● WORK REQUEST
Would you please write out the records below exactly as they appear?

● RECORD SET
######
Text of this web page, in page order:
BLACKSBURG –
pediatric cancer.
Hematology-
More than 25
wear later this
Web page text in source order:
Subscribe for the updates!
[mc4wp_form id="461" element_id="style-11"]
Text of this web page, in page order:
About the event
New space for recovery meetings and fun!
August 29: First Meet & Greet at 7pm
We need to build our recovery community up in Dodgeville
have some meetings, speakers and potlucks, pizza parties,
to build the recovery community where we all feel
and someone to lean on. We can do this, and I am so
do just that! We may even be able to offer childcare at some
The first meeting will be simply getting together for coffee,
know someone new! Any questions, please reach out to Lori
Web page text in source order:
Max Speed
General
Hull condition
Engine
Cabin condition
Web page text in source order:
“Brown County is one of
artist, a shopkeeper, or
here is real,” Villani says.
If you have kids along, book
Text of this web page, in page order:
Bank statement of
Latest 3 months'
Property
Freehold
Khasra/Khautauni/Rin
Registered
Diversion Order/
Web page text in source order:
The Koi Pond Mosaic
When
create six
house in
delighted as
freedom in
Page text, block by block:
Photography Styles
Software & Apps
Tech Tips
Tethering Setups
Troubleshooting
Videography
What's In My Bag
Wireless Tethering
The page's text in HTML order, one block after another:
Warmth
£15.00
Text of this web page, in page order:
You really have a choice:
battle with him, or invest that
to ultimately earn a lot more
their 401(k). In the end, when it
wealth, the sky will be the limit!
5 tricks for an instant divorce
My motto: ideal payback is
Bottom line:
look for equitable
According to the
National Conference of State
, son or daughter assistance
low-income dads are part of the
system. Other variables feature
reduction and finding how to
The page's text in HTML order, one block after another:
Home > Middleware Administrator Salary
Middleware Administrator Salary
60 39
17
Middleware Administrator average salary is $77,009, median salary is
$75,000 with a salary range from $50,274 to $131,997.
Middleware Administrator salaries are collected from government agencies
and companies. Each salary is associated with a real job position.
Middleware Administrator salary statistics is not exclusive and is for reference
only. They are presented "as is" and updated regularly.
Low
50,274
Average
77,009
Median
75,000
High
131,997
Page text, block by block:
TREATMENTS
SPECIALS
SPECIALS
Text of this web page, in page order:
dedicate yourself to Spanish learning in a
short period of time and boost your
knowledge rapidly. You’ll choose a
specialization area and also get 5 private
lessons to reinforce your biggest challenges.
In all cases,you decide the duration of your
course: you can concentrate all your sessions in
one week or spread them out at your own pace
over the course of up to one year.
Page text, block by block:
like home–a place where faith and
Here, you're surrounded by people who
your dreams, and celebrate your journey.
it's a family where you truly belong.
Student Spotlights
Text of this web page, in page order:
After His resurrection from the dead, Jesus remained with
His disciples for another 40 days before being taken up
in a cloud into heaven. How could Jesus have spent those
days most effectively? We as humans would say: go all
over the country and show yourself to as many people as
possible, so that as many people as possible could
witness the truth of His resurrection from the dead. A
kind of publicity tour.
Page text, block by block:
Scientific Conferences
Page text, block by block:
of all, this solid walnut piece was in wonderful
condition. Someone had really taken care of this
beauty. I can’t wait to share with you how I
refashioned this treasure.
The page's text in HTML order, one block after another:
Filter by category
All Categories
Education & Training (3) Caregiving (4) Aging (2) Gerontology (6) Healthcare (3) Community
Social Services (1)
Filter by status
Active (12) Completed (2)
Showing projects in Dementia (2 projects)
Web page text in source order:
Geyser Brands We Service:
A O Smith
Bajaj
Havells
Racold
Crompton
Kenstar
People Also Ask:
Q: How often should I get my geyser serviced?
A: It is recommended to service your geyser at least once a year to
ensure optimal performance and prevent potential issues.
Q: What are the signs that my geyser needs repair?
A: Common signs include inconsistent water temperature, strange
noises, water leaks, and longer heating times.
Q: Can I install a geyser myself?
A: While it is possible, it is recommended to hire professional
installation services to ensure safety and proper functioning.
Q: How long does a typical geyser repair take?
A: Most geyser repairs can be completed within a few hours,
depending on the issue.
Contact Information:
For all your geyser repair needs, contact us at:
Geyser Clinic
######
● WRITTEN RESPONSE
Text of this web page, in page order:
BLACKSBURG –
pediatric cancer.
Hematology-
More than 25
wear later this
Web page text in source order:
Subscribe for the updates!
[mc4wp_form id="461" element_id="style-11"]
Text of this web page, in page order:
About the event
New space for recovery meetings and fun!
August 29: First Meet & Greet at 7pm
We need to build our recovery community up in Dodgeville
have some meetings, speakers and potlucks, pizza parties,
to build the recovery community where we all feel
and someone to lean on. We can do this, and I am so
do just that! We may even be able to offer childcare at some
The first meeting will be simply getting together for coffee,
know someone new! Any questions, please reach out to Lori
Web page text in source order:
Max Speed
General
Hull condition
Engine
Cabin condition
Web page text in source order:
“Brown County is one of
artist, a shopkeeper, or
here is real,” Villani says.
If you have kids along, book
Text of this web page, in page order:
Bank statement of
Latest 3 months'
Property
Freehold
Khasra/Khautauni/Rin
Registered
Diversion Order/
Web page text in source order:
The Koi Pond Mosaic
When
create six
house in
delighted as
freedom in
Page text, block by block:
Photography Styles
Software & Apps
Tech Tips
Tethering Setups
Troubleshooting
Videography
What's In My Bag
Wireless Tethering
The page's text in HTML order, one block after another:
Warmth
£15.00
Text of this web page, in page order:
You really have a choice:
battle with him, or invest that
to ultimately earn a lot more
their 401(k). In the end, when it
wealth, the sky will be the limit!
5 tricks for an instant divorce
My motto: ideal payback is
Bottom line:
look for equitable
According to the
National Conference of State
, son or daughter assistance
low-income dads are part of the
system. Other variables feature
reduction and finding how to
The page's text in HTML order, one block after another:
Home > Middleware Administrator Salary
Middleware Administrator Salary
60 39
17
Middleware Administrator average salary is $77,009, median salary is
$75,000 with a salary range from $50,274 to $131,997.
Middleware Administrator salaries are collected from government agencies
and companies. Each salary is associated with a real job position.
Middleware Administrator salary statistics is not exclusive and is for reference
only. They are presented "as is" and updated regularly.
Low
50,274
Average
77,009
Median
75,000
High
131,997
Page text, block by block:
TREATMENTS
SPECIALS
SPECIALS
Text of this web page, in page order:
dedicate yourself to Spanish learning in a
short period of time and boost your
knowledge rapidly. You’ll choose a
specialization area and also get 5 private
lessons to reinforce your biggest challenges.
In all cases,you decide the duration of your
course: you can concentrate all your sessions in
one week or spread them out at your own pace
over the course of up to one year.
Page text, block by block:
like home–a place where faith and
Here, you're surrounded by people who
your dreams, and celebrate your journey.
it's a family where you truly belong.
Student Spotlights
Text of this web page, in page order:
After His resurrection from the dead, Jesus remained with
His disciples for another 40 days before being taken up
in a cloud into heaven. How could Jesus have spent those
days most effectively? We as humans would say: go all
over the country and show yourself to as many people as
possible, so that as many people as possible could
witness the truth of His resurrection from the dead. A
kind of publicity tour.
Page text, block by block:
Scientific Conferences
Page text, block by block:
of all, this solid walnut piece was in wonderful
condition. Someone had really taken care of this
beauty. I can’t wait to share with you how I
refashioned this treasure.
The page's text in HTML order, one block after another:
Filter by category
All Categories
Education & Training (3) Caregiving (4) Aging (2) Gerontology (6) Healthcare (3) Community
Social Services (1)
Filter by status
Active (12) Completed (2)
Showing projects in Dementia (2 projects)
Web page text in source order:
Geyser Brands We Service:
A O Smith
Bajaj
Havells
Racold
Crompton
Kenstar
People Also Ask:
Q: How often should I get my geyser serviced?
A: It is recommended to service your geyser at least once a year to
ensure optimal performance and prevent potential issues.
Q: What are the signs that my geyser needs repair?
A: Common signs include inconsistent water temperature, strange
noises, water leaks, and longer heating times.
Q: Can I install a geyser myself?
A: While it is possible, it is recommended to hire professional
installation services to ensure safety and proper functioning.
Q: How long does a typical geyser repair take?
A: Most geyser repairs can be completed within a few hours,
depending on the issue.
Contact Information:
For all your geyser repair needs, contact us at:
Geyser Clinic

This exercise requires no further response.